# Directions for this task:
Retype all the records below exactly as they are, with no image carried over.

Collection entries
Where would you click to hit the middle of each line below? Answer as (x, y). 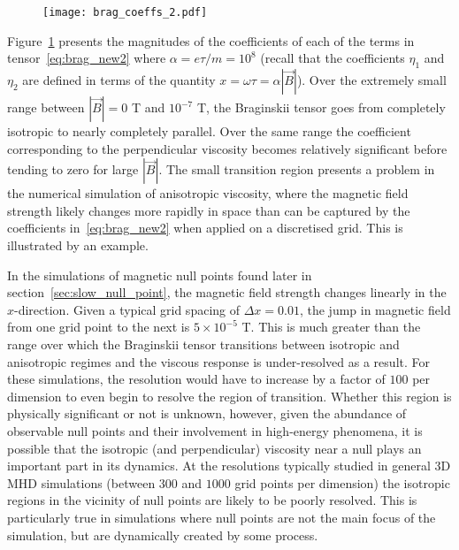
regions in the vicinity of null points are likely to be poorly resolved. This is (212, 500)
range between (46, 107)
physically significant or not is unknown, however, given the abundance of (207, 413)
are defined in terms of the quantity (119, 80)
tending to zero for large (73, 169)
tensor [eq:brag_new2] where (87, 58)
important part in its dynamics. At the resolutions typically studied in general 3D (229, 466)
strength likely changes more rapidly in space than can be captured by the (209, 210)
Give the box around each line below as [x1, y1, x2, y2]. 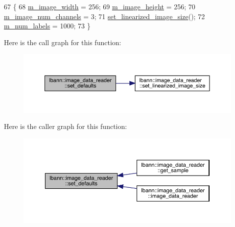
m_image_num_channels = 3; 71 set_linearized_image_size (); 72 [4, 11, 205, 21]
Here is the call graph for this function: [4, 37, 121, 47]
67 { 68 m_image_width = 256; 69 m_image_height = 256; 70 [4, 1, 195, 11]
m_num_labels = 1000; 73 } [4, 21, 91, 31]
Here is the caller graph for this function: [4, 121, 127, 131]
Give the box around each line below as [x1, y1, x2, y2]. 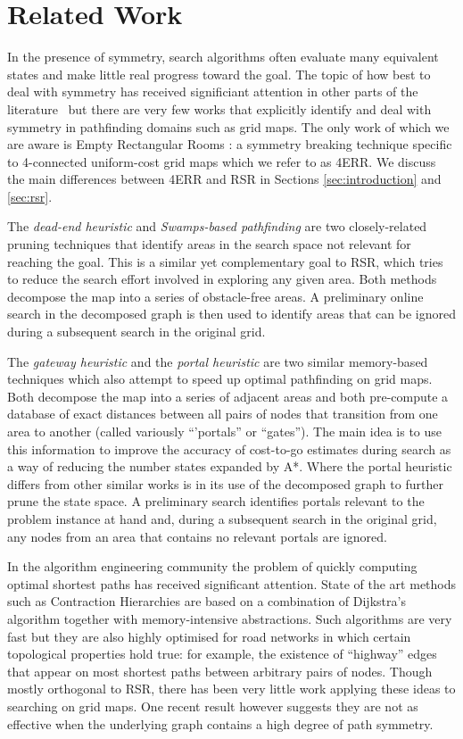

# Written answer:
Where would you click to hit the middle of each line below? Answer as (x, y). 
regions in the vicinity of null points are likely to be poorly resolved. This is (212, 500)
range between (46, 107)
physically significant or not is unknown, however, given the abundance of (207, 413)
are defined in terms of the quantity (119, 80)
tending to zero for large (73, 169)
tensor [eq:brag_new2] where (87, 58)
important part in its dynamics. At the resolutions typically studied in general 3D (229, 466)
strength likely changes more rapidly in space than can be captured by the (209, 210)
Give the box around each line below as [x1, y1, x2, y2]. 
m_image_num_channels = 3; 71 set_linearized_image_size (); 72 [4, 11, 205, 21]
Here is the call graph for this function: [4, 37, 121, 47]
67 { 68 m_image_width = 256; 69 m_image_height = 256; 70 [4, 1, 195, 11]
m_num_labels = 1000; 73 } [4, 21, 91, 31]
Here is the caller graph for this function: [4, 121, 127, 131]
Give the box around each line below as [x1, y1, x2, y2]. 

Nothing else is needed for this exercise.